15-20lb fluorocarbon tippet will keep it stealthy but protect a little from the barnacles or oysters. But when you get a fish on, hold the rod high and not down to the side to help avoid getting cut off on the barnacles and rocks.

The flies below are somewhat natural shrimp and crab patterns that I would reach for if I we on sheephead. I will always go for the crab patterns 1st since that’s like candy to them. Some kwans, a slider and some small crabs are the 1st thing they’ll eat. I’ve even had luck painting a fiddler crab pattern on a fingernail spoon pattern I came up with many years ago. I added some sili legs for effect and the thing seems to work.
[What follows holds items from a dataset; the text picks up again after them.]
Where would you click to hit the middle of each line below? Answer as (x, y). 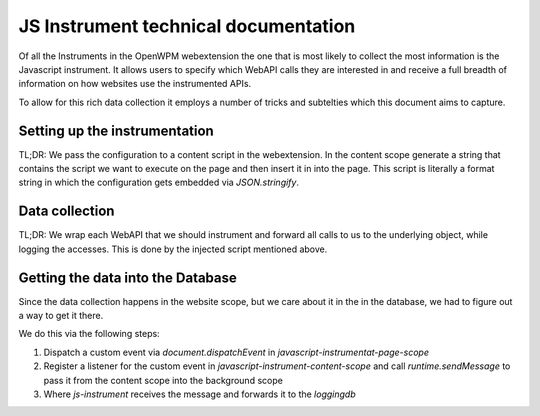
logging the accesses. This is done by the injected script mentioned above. (173, 249)
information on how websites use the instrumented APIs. (135, 84)
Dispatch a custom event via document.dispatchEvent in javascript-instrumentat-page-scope (236, 352)
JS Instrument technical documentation (187, 26)
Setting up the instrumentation (116, 130)
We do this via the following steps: (89, 334)
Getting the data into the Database (127, 277)
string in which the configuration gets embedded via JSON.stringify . (159, 182)
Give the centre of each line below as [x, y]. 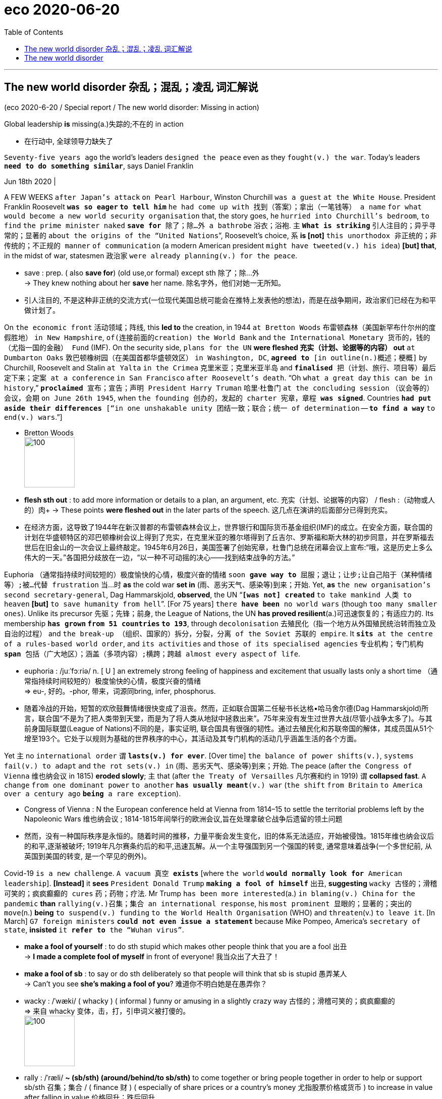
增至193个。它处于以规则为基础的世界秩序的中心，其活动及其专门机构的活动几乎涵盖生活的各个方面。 [193, 738]
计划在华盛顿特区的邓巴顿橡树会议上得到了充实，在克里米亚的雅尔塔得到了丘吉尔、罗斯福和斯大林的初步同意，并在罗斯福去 [229, 537]
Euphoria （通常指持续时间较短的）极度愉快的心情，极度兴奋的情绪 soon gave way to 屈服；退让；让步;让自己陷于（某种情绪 [218, 574]
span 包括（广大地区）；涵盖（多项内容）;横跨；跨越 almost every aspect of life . [152, 653]
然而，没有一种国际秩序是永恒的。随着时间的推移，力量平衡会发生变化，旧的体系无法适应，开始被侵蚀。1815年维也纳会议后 [229, 836]
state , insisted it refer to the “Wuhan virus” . [94, 929]
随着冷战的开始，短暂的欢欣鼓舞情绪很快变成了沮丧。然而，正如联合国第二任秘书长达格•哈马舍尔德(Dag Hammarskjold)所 [227, 708]
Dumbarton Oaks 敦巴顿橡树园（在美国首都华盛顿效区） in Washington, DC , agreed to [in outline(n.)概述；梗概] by [216, 357]

That dark gray crab is a mangrove crab pattern that they’ll crush if you throw it under a dock and let it sit and nymph style it out. Also the little fiddler crab pattern works good for that too.
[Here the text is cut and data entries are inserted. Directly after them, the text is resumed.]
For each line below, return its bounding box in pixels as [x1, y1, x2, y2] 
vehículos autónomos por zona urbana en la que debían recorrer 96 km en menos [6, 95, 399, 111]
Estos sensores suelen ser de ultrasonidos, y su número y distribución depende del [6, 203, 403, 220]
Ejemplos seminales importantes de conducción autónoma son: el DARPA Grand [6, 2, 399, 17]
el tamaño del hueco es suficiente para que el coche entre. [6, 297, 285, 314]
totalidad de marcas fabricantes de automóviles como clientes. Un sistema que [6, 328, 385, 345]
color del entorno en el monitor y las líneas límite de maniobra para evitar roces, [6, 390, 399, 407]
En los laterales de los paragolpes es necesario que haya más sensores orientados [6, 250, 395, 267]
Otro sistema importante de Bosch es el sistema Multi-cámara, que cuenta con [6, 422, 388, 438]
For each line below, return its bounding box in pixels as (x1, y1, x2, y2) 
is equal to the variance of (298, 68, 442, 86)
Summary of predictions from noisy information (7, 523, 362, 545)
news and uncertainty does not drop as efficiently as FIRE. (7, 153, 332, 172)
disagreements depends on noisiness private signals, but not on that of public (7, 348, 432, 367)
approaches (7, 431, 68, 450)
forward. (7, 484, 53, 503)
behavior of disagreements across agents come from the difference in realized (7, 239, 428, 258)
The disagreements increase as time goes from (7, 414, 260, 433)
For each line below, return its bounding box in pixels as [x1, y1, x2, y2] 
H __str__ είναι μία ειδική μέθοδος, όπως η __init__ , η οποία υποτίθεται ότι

Sheephead will spawn in the winter. Find the spawning balls of fish where the old guys in boats are not piled on top of them and you have a chance to get good hookup ratios with small crab patterns on the fly. Super early in the morning when the higher tides are moving are better feeding times for them.

Good luck and have fun!


----------



## sjrobin (Jul 13, 2015)

Backwater said:


> Will they eat? Yes they will under the right circumstances, the right fly and the right presentation. I've gotten plenty to eat on flats, where there are wash holes with shells, oysters and or rocks in and around them. Also around oysterbars up in the flats. You'll see them when you’re looking for redfish around those spots. The key to those flats sheepies is “what are you throwing to them.” Very short tan or tan and white bonefish clousers, small natural colored weighted shrimp patterns, small natural colored bonefish sliders and the best one would be small crab patterns (I'll get into that subject later). These flies should be no bigger than 1” to no more than 1.5” total length tied on very sharp #4 and even a #6 hooks. I’ll tie my crabs with shells size no bigger than a dime, tied on a #2 Owner Mosquito hooks (or something else sharp) with the hook riding up (and hook riding up on all the above flies). Don’t worry, if a redfish is around they will inhale it!  I also like to tie on a piece of fluoro weed guard (20-30lb) to keep from getting hung up. I normally would use any flash but have had some success with a few strands of dark flash or in the crabs, I’ve even used just a couple of strands of purple cut short.
> 
> If the water is shallow I will use a floating fly line with a fluoro leader system (long) and try to only use a 20lb bite tippet Throwing these flies, you can et away with a 6-8wt rod. I'll use a 2-3ft 10-12lb tippet or I've been known to go straight 15lb fluoro from my butt leader. If it's 3ft deep+ I'll got to a clear intermediate sink tip floating line or a full clear intermediate sink line. For very deep water (which I'll explain later), If I know they'll be there, I'll bring a full sink line or throw a lead core head on an intermediate line. You can buy the straight lead core line from a shop that carries Cortland products. It usually comes in 50ft lengths. I will usually cut it in half (about 25ft) and service a loop on both ends. Then you simply thread it on to the end of your fly line and add your leader to the other end.
> 
> ...


----------



## sjrobin (Jul 13, 2015)

http://s1073.photobucket.com/user/sjrobin2014/library/


----------



## coconutgroves (Sep 23, 2013)

Most importantly, they are fish. Sometimes no matter what you do right they don't eat.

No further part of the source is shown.